I actually already have Ollama installed and running with Open WebUI so I can ask it ahead of time to see what it would be like. I've installed some more code specific models that are better suited to that kind of question.

Running the case fans full blast all the time would be a non-starter so I'm glad you let me know that as I count the costs of attempting this.

CodeMercenary

@gskger I'm so glad you put pics of your server in that other post. I looked at it last month when you posted it but when I looked at it again yesterday, I realized that those cards might not fit in my R730xd because I have the center drive rack with 4 extra internal drives. I'm concerned that one of those cards would not work with those drives in place since they basically totally cover the memory and CPUs. I'm also concerned that with those center drives, the airflow out of the row of case fans is less direct and might cause heat problems for a video card like that.

gskger

@CodeMercenary I didn't know there was a midboard hard drive option for the R730xd - cool. You could always install a couple Nvidia T4s, but they only come with 16GB of VRAM and are much more expensive compared to the P40s. For reference, I've added a top view of the R720 with two P40s installed.

CodeMercenary

@gskger Yeah, looks like it would be too tight. Ouch, those T4s are an order of magnitude more expensive. I'm definitely not interested in going that route.

gskger

@CodeMercenary I got my hands on a Nvidia RTX A2000 12GB (around 310€ used on Ebay) which might be an option, depending on what you want to do.
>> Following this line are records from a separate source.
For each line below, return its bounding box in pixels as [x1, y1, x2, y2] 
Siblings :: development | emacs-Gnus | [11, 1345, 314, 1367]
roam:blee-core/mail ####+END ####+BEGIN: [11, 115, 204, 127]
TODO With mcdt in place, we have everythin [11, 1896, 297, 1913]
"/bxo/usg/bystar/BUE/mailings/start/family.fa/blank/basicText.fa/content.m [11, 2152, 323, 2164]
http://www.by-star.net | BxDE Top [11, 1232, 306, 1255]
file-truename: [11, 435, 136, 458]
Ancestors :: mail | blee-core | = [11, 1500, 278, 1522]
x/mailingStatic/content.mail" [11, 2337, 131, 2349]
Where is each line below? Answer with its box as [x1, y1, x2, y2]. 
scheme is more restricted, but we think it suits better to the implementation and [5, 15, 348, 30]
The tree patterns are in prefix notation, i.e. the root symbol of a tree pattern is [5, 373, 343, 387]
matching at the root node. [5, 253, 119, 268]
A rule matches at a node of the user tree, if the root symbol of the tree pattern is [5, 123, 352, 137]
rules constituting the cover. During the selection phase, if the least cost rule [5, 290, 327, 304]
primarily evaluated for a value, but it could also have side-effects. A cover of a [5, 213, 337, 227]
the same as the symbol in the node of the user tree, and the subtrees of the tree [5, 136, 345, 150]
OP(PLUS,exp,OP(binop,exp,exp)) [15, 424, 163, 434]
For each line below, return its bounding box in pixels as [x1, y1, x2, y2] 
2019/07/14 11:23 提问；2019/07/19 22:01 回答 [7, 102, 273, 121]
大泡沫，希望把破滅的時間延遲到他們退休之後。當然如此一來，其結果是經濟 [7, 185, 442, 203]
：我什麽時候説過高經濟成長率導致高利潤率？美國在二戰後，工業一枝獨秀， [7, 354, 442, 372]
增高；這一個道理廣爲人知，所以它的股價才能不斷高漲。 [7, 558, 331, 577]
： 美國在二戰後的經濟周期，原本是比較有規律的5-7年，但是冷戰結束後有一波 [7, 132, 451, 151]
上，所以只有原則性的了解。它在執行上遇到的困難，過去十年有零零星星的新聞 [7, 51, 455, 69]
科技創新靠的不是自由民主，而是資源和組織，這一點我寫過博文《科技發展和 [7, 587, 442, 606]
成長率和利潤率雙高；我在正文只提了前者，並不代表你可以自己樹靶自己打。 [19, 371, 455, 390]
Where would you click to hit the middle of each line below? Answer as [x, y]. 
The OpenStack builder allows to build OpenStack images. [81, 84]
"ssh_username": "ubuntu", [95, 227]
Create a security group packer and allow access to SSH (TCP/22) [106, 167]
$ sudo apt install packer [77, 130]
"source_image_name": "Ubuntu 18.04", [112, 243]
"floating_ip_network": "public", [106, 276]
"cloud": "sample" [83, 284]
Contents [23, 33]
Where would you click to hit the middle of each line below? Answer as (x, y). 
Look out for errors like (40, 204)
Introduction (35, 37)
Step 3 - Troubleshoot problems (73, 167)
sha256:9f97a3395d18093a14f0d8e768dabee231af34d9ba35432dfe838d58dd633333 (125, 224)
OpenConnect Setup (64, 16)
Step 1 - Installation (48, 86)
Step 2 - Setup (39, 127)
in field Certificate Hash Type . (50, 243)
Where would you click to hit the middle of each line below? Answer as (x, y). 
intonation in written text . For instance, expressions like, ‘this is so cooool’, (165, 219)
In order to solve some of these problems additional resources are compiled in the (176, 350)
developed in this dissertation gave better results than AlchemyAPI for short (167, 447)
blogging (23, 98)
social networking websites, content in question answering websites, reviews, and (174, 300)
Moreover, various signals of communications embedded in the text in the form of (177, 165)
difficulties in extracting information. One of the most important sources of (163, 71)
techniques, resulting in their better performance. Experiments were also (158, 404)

It is a dual slot low profile GPU with 12GB VRAM, a max power consumption of 70W and active cooling. With a compute capability of 8.3 (P40: 6.1, M40: 5.2) it is fully supported by ollama. While 12GB is only 50% of one P40 with 24GB VRAM, it runs small LLMs nicely and with a high token per second rate. It can almost run the Llama3.2 11b vision model (11b-instruct-q4_K_M) using the GPU with only 3% offloaded to CPU. I will start testing this card during the weekend and can share some results if that would help.

CodeMercenary

@gskger said in NVIDIA Tesla M40 for AI work in Ubuntu VM - is it a good idea?:

Nvidia RTX A2000 12GB

I am curious how your testing goes. That sounds like a great card. Not as expensive as the T4 so might be more reasonable for me to consider.

gskger

@CodeMercenary Did some tests with the A2000 and as expected, the 12GB VRAM is the biggest limitation. Used vanilla installations of Ollama and ComfyUI with no tweaking or optimization. Especially in stable diffusion, the A2000 is about three times faster compared to the P40, but that is to be expected. I have added some results below.

Stable Diffusion tests

A2000
1024x1024, batch 1, iterations 30, cfg 4.0, euler	1.4s/it
1024x1024, batch 4, iterations 30, cfg 4.0, euler	2.5s/it = 0.6s/it

P40
1024x1024, batch 1, iterations 30, cfg 4.0, euler	2.8s/it
1024x1024, batch 4, iterations 30, cfg 4.0, euler	12.1s/it = 3s/it

Inference tests

A2000
qwen2.5:14b			21 token/sec
qwen2.5-coder:14b		21 token/sec
llama3.2:3b-Q8			50 token/sec
llama3.2:3b-Q4			60 token/sec 

P40
qwen2.5:14b			17 token/sec
qwen2.5-coder:14b		17 token/sec
llama3.2:3b-Q8			40 token/sec
llama3.2:3b-Q4			48 token/sec

During heavy testing, the A2000 reached 70°C and the P40 reached 60°C both with the Dell R720 set to automatic fan control.